# New Outback 32 Owner



## Danmarinc (Mar 8, 2008)

First off let me say this is a great forum.

Now let me vent, LOL. Went to a trailer show with the intention on buying a trailer no longer than 26'. Somehow I ended up with a Outback Sydney 32. Damn Wife LOL. I have a 2008 Expedition, Do I have enough truck? I haven't picked it up yet and I am very concerned.

Help me out wise ones.


----------



## skippershe (May 22, 2006)

Hi Danmarinc









Let me first say







to Outbackers! 


Secondly....Happy Truck Shopping!


----------



## Danmarinc (Mar 8, 2008)

skippershe said:


> Hi Danmarinc
> 
> 
> 
> ...


----------



## ColoradoChip (Jan 21, 2008)

skippershe said:


> Hi Danmarinc
> 
> 
> 
> ...


I agree. She picked the trailer, now you get to pick the truck. Same thing happened to us!


----------



## Sayonara (Jul 23, 2007)

Danmarinc said:


> First off let me say this is a great forum.
> 
> Now let me vent, LOL. Went to a trailer show with the intention on buying a trailer no longer than 26'. Somehow I ended up with a Outback Sydney 32. Damn Wife LOL. I have a 2008 Expedition, Do I have enough truck? I haven't picked it up yet and I am very concerned.
> 
> Help me out wise ones.


* WELCOME AND CONGRATS ON FINDING US AND THE OUTBACK !!!*








I had a 2004 F150 SuperCrew with 5.4L HD towing etc. Struggled on the hills and was not very secure feeling. THe trailer is TOO MUCH for that truck. We upgraded to a 2008 F350 and the difference is night and day. the family feels so much safer and secure. You need to run the numbers. i had a 2004 Expedition and can tell you there is NO WAY that would safely pull the 32BHDS. Unfortunately, even without seeing the numbers, id say it wont be suitable. My 32BHDS weighed about 1500 lbs more than advertised with the gear and all loaded up. Use the GVWR for the trailer to do you calculating as this will be closer to what you will see. the dealer weight (located in the door) is a NO options weight.
Gather the following infor for us:
GVWR
GVCWR
Max Trailer weight
FAWR
RAWR
These should be located on the b-pillar when you open the drivers door.

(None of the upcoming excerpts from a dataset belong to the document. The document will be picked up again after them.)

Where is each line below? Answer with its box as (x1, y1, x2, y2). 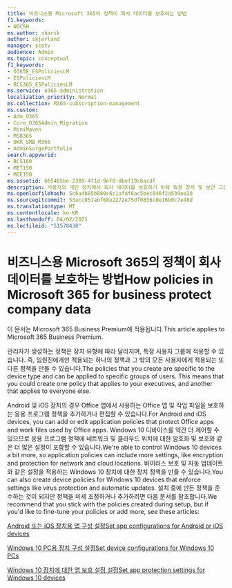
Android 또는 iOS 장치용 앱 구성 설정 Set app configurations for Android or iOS (7, 522, 224, 530)
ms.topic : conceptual (7, 55, 70, 62)
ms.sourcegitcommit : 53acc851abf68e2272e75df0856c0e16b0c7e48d (7, 196, 193, 204)
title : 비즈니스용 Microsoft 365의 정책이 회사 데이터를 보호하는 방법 (7, 10, 187, 17)
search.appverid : (7, 151, 57, 159)
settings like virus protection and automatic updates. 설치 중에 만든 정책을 (7, 484, 213, 492)
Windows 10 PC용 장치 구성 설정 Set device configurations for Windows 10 (7, 544, 215, 552)
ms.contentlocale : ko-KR (7, 210, 79, 217)
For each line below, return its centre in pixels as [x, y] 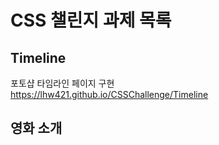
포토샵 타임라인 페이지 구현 [62, 83]
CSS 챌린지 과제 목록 [91, 20]
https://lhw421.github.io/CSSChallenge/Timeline [109, 94]
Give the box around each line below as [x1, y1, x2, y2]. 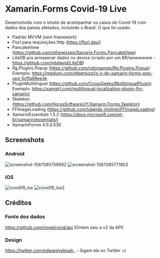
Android [5, 151, 25, 157]
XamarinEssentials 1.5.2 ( [12, 111, 62, 117]
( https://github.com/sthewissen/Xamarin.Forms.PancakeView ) [12, 50, 136, 55]
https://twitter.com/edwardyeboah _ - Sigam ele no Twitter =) [5, 247, 126, 253]
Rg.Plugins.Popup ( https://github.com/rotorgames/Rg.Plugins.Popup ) [12, 65, 150, 71]
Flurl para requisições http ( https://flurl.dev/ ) [12, 39, 101, 45]
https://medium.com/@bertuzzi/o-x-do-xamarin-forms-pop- [32, 70, 153, 76]
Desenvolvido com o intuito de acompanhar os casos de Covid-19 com [5, 19, 146, 25]
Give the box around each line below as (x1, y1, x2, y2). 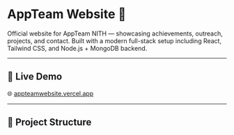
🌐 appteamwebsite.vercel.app (7, 89, 94, 97)
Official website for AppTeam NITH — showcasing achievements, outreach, (7, 29, 223, 38)
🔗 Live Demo (7, 71, 63, 83)
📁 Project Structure (7, 116, 92, 128)
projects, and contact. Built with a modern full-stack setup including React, (7, 36, 221, 45)
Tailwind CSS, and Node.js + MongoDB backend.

Here is a LINK to my discussion about my first weights with our 32BHDS.


----------



## RizFam (Feb 25, 2006)

*X 2
A New 32 Outback & a New Truck....SWEEEET!!

HAPPY TRUCK SHOPPING!
















Tami
*


----------



## Danmarinc (Mar 8, 2008)

OH NO THIS IS NOT GOOD, I DONT THINK THIS IS GOING TO GO OVER VERY WELL. JUST BOUGHT MY NEW TRUCK. FORD DEALERSHIP WILL BE REASONABLE, WON'T THEY LOL



RizFam said:


> *X 2 A New 32 Outback & a New Truck....SWEEEET!!
> 
> HAPPY TRUCK SHOPPING!
> 
> ...


----------



## skippershe (May 22, 2006)

Danmarinc said:


> FORD DEALERSHIP WILL BE REASONABLE, WON'T THEY LOL


If not, you could always try a Dodge dealership


----------



## egregg57 (Feb 13, 2006)

Been there with a 2000 Expedition. Not enough TV. I am now driving a F-250 with a V-10. I am afraid you're going to have to do the same. You're going to need a 3/4 ton. Firstly for the brakes and the tow capacity, not to mention your GCVWR.

BUT Sweet camper !!!

Eric


----------



## jbwcamp (Jun 24, 2004)

Ford good choice!!! Love my 1 ton.


----------



## mswalt (Sep 14, 2004)

I have to agree with the others. Not enough truck.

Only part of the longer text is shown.